• **Items from a data source**
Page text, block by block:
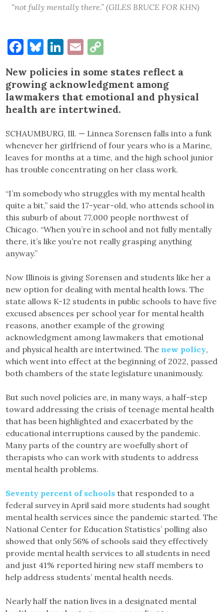
“not fully mentally there.” (GILES BRUCE FOR KHN)
Facebook
Bluesky
LinkedIn
Email
New policies in some states reflect a
growing acknowledgment among
lawmakers that emotional and physical
health are intertwined.
SCHAUMBURG, Ill. — Linnea Sorensen falls into a funk
whenever her girlfriend of four years who is a Marine,
leaves for months at a time, and the high school junior
has trouble concentrating on her class work.
“I’m somebody who struggles with my mental health
quite a bit,” said the 17-year-old, who attends school in
this suburb of about 77,000 people northwest of
Chicago. “When you’re in school and not fully mentally
there, it’s like you’re not really grasping anything
anyway.”
Now Illinois is giving Sorensen and students like her a
new option for dealing with mental health lows. The
state allows K-12 students in public schools to have five
excused absences per school year for mental health
reasons, another example of the growing
acknowledgment among lawmakers that emotional
and physical health are intertwined. The new policy,
which went into effect at the beginning of 2022, passed
both chambers of the state legislature unanimously.
But such novel policies are, in many ways, a half-step
toward addressing the crisis of teenage mental health
that has been highlighted and exacerbated by the
educational interruptions caused by the pandemic.
Many parts of the country are woefully short of
therapists who can work with students to address
mental health problems.
Seventy percent of schools that responded to a
federal survey in April said more students had sought
mental health services since the pandemic started. The
National Center for Education Statistics’ polling also
showed that only 56% of schools said they effectively
provide mental health services to all students in need
and just 41% reported hiring new staff members to
help address students’ mental health needs.
Nearly half the nation lives in a designated mental
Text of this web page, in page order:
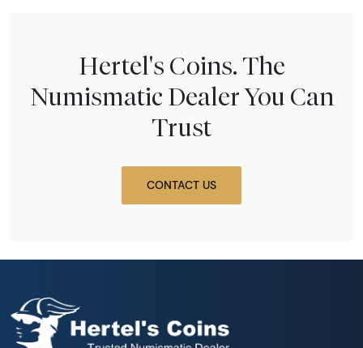
Hertel's Coins. The
Numismatic Dealer You Can
Trust
CONTACT US
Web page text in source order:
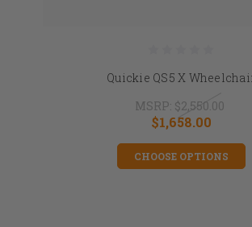
Quickie QS5 X
MSRP: $2,550.00
$1,658.00
CHOOSE OPTIONS
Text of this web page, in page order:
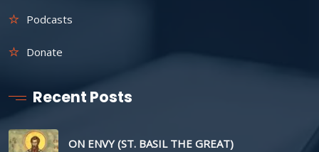
Podcasts
Donate
Recent Posts
ON ENVY (ST. BASIL THE GREAT)
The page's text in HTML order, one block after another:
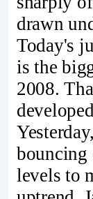
drawn
Today's
is the
2008.
bouncing
levels to
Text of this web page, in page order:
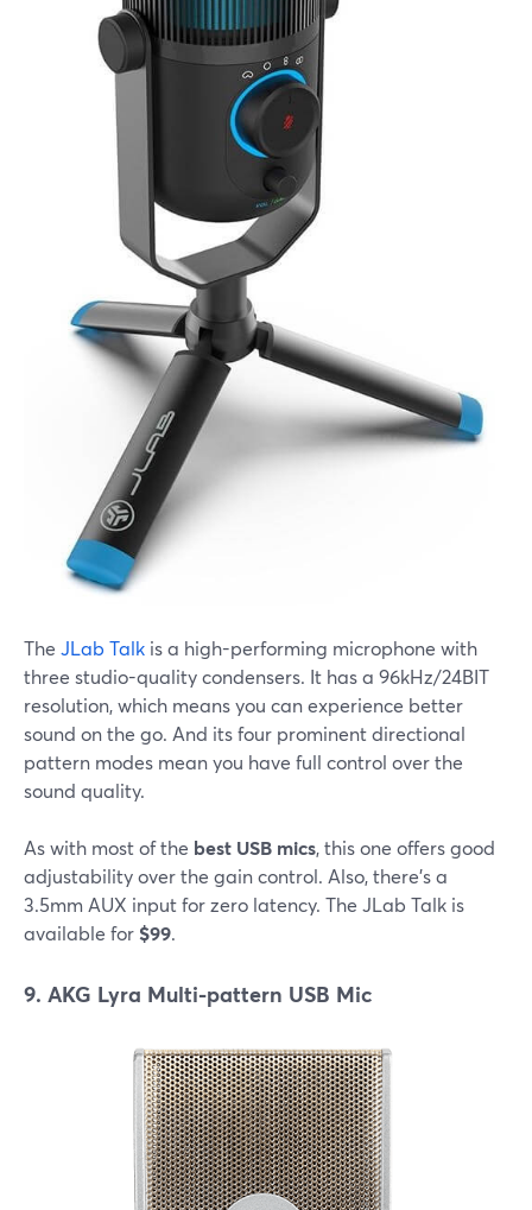
The JLab Talk is a high-performing microphone with
three studio-quality condensers. It has a 96kHz/24BIT
resolution, which means you can experience better
sound on the go. And its four prominent directional
pattern modes mean you have full control over the
sound quality.
As with most of the best USB mics, this one offers good
adjustability over the gain control. Also, there's a
3.5mm AUX input for zero latency. The JLab Talk is
available for $99.
9. AKG Lyra Multi-pattern USB Mic
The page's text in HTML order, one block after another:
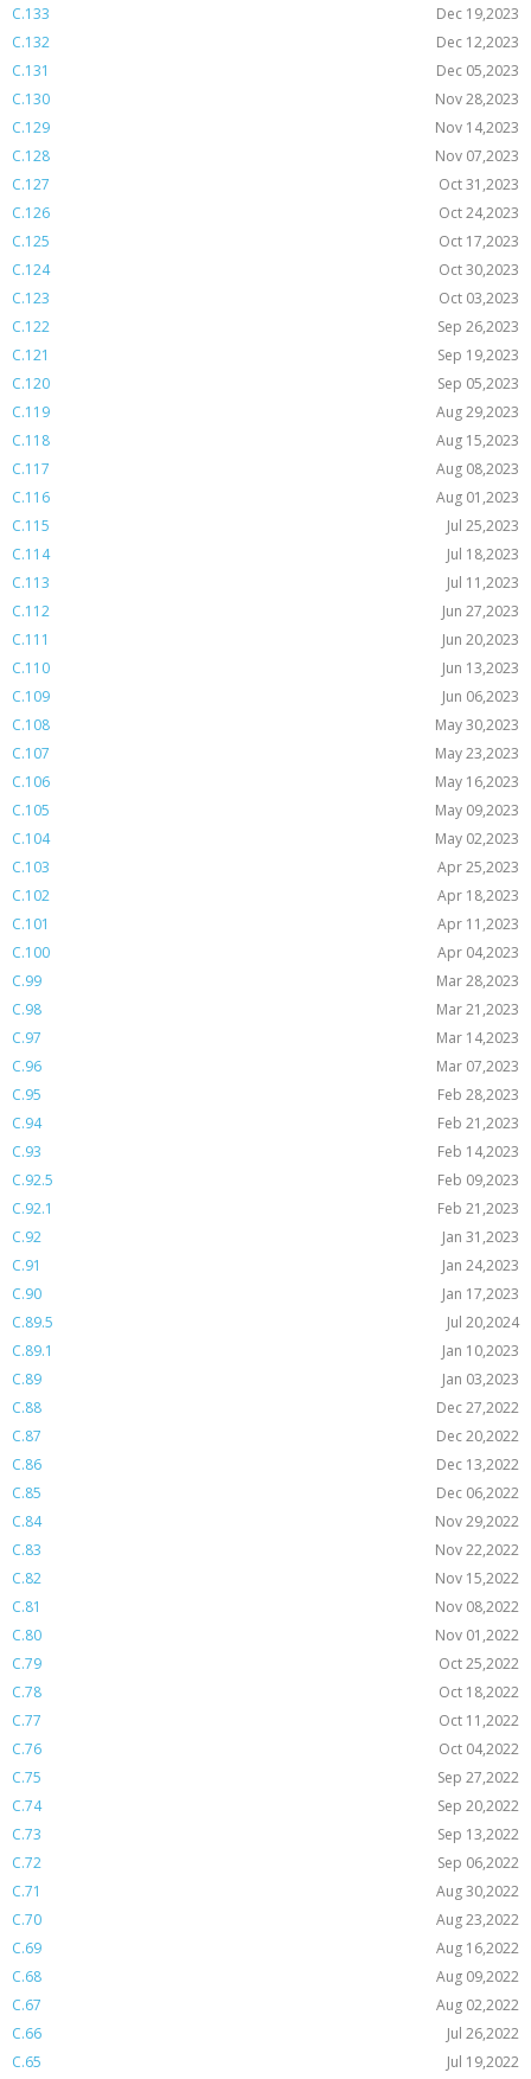
C.133
Dec 19,2023
C.132
Dec 12,2023
C.131
Dec 05,2023
C.130
Nov 28,2023
C.129
Nov 14,2023
C.128
Nov 07,2023
C.127
Oct 31,2023
C.126
Oct 24,2023
C.125
Oct 17,2023
C.124
Oct 30,2023
C.123
Oct 03,2023
C.122
Sep 26,2023
C.121
Sep 19,2023
C.120
Sep 05,2023
C.119
Aug 29,2023
C.118
Aug 15,2023
C.117
Aug 08,2023
C.116
Aug 01,2023
C.115
Jul 25,2023
C.114
Jul 18,2023
C.113
Jul 11,2023
C.112
Jun 27,2023
C.111
Jun 20,2023
C.110
Jun 13,2023
C.109
Jun 06,2023
C.108
May 30,2023
C.107
May 23,2023
C.106
May 16,2023
C.105
May 09,2023
C.104
May 02,2023
C.103
Apr 25,2023
C.102
Apr 18,2023
C.101
Apr 11,2023
C.100
Apr 04,2023
C.99
Mar 28,2023
C.98
Mar 21,2023
C.97
Mar 14,2023
C.96
Mar 07,2023
C.95
Feb 28,2023
C.94
Feb 21,2023
C.93
Feb 14,2023
C.92.5
Feb 09,2023
C.92.1
Feb 21,2023
C.92
Jan 31,2023
C.91
Jan 24,2023
C.90
Jan 17,2023
C.89.5
Jul 20,2024
C.89.1
Jan 10,2023
C.89
Jan 03,2023
C.88
Dec 27,2022
C.87
Dec 20,2022
C.86
Dec 13,2022
C.85
Dec 06,2022
C.84
Nov 29,2022
C.83
Nov 22,2022
C.82
Nov 15,2022
C.81
Nov 08,2022
C.80
Nov 01,2022
C.79
Oct 25,2022
C.78
Oct 18,2022
C.77
Oct 11,2022
C.76
Oct 04,2022
C.75
Sep 27,2022
C.74
Sep 20,2022
C.73
Sep 13,2022
C.72
Sep 06,2022
C.71
Aug 30,2022
C.70
Aug 23,2022
C.69
Aug 16,2022
C.68
Aug 09,2022
C.67
Aug 02,2022
C.66
Jul 26,2022
C.65
Jul 19,2022

• **What the task requires**
Go through the data and gather every line that holds "said".

• **Worked solution**
quite a bit,” said the 17-year-old, who attends school in
federal survey in April said more students had sought
showed that only 56% of schools said they effectively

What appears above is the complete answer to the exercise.